Наступила пора империй, передела земель, передела народов. Эстетика – несмотря на вселенские аппетиты императоров – вселенской быть перестала. Так случилось по той простой причине, что конфликты императоров с папами и спор национальных вариантов христианства с католичеством исключали единую эстетику и единую этику.
Универсалии эпохи Возрождения, которые казались неоспоримыми для Боттичелли и Микеланджело, были успешно разъяты на части номиналистами, и мыслители от Оккама до Бертрана Рассела, от фон Хайека до Фуко показали, что единого блага для всех нет. Дискурс разъят на бесчисленное количество нарративов, пользуясь терминологией тех, кто отменил утопию Ренессанса. И спустя пятьсот лет после Ренессанса на ту эпоху оборачиваются лишь как на одну из школ, и мысль о том, что ренессансов могло быть несколько, что идея Ренессанса себя не исчерпала, выглядит смешной.
Отмена ренессансной эстетики принесла больше бед, нежели война; оказалась опасней, нежели ложь правительства. Это означало буквально следующее – отныне для германского крестьянина и английского землепашца не существует общей морали. Пришла череда бесплодных крестьянских войн, затем настала пора безумных войн религиозных. Пришел протестантизм, превративший христианство в набор национальных верований – и ничего не осталось от генерального утверждения Сикстинской капеллы.
Грюневальд оставил образ замученного Христа в беспросветной ночи, а портретист-номиналист Ганс Гольбейн написал короля Генриха VIII. И так все кончилось.
На закате Ренессанса на сцену истории вышли Эразм и Микеланджело, Мор и Шекспир, Рабле и Брейгель. Смеясь и плача, подвели итог республиканской утопии, они оспорили националистическую концепцию Лютера, они высмеяли попов и королей, они утвердили идею общества равных, концепцию добродетели, понятой как выражение свободной воли. Еще раз, после итальянских гуманистов, произнесли в полный голос: истина и благо не бывают национальными, но могут быть только общими, для всего человечества. Правда не бывает одной для одного и другой для другого; правда – едина для всех. Достоинство человека есть неприкосновенная драгоценность, поскольку достоинство заключается в том, чтобы признать ближнего равным себе, не угнетать, не властвовать.

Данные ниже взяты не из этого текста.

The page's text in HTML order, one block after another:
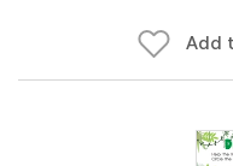
Add
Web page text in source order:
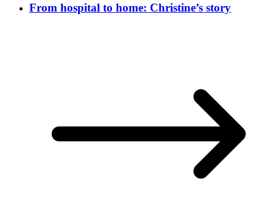
From hospital to home: Christine’s story
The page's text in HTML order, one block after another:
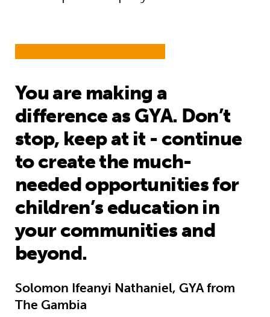
You are making a
difference as GYA. Don’t
stop, keep at it - continue
to create the much-
needed opportunities for
children’s education in
your communities and
beyond.
Solomon Ifeanyi Nathaniel, GYA from
The Gambia
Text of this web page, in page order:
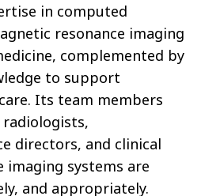
in computed
resonance imaging
complemented by
to support
Its team members
directors, and clinical
imaging systems are
and appropriately.
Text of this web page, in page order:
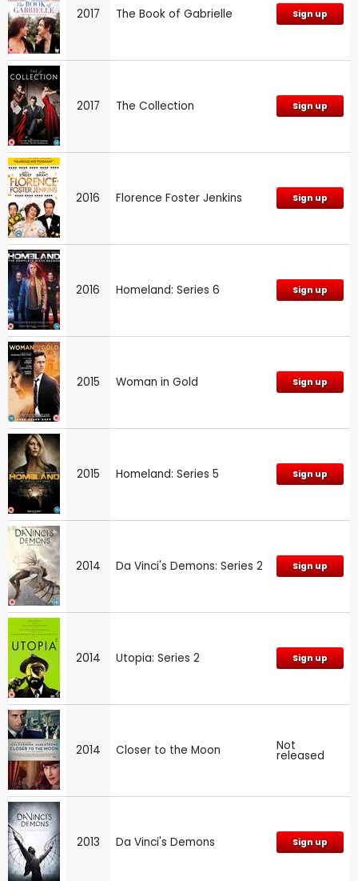
2017 The Book of Gabrielle Sign up
2017 The Collection Sign up
2016 Florence Foster Jenkins Sign up
2016 Homeland: Series 6 Sign up
2015 Woman in Gold Sign up
2015 Homeland: Series 5 Sign up
2014 Da Vinci's Demons: Series 2 Sign up
2014 Utopia: Series 2 Sign up
2014 Closer to the Moon Not
released
2013 Da Vinci's Demons Sign up

В драме «Сэр Томас Мор» (загадочное сочинение семи авторов, одним из которых называют Шекспира, выражает то сокровенное почтение, которое английские интеллектуалы испытывают к своему мученику) в уста Томаса Мора вложены следующие слова:
Люди станут в подлинном смысле слова людьми, только будучи абсолютно свободными и живя единой семьей – этому учат и Мор, и Эразм, и Рабле.
Лучшего наследника итальянский гуманизм получить бы не смог.
Было ли сделанное Эразмом, Мором и Рабле – несбыточным идеалом?
Мор был обезглавлен, Эразм почти забыт, а последними словами Рабле, умершего в нищете, были слова «я иду искать великое Быть Может». Пройдет немного времени, и за эту же работу возьмется Гете. А потом Маркс. И потом ван Гог. Их тоже забудут; во всяком случае, их «поиски абсолюта» станут весьма быстро не нужны – социокультурная эволюция ищет отнюдь не абсолютные, но промежуточные ценности, которые обменивает на иные в процессе ротации поколений. Это ведь утопия – соединить античную свободу и христианское служение.
Однако так именно и движется история: от христианского гуманиста – к христианскому гуманисту. И никак иначе.
Надо отважиться на обобщение. Возрождение – это утопический проект человечества. Не случайно, но абсолютно закономерно Возрождение выразило себя через утопии – «Утопию» Томаса Мора, Телемскую утопию Рабле, утопическое представление об истории человеческого рода Микеланджело, утопии Боттичелли и сказки позднего Шекспира, Дон Кихота Сервантеса и моральные императивы Эразма, утопические коммуны Брейгеля и Платоновскую академию Фичино, город справедливого правления Лоренцетти и трактаты о свободе воли Лоренцо Валлы.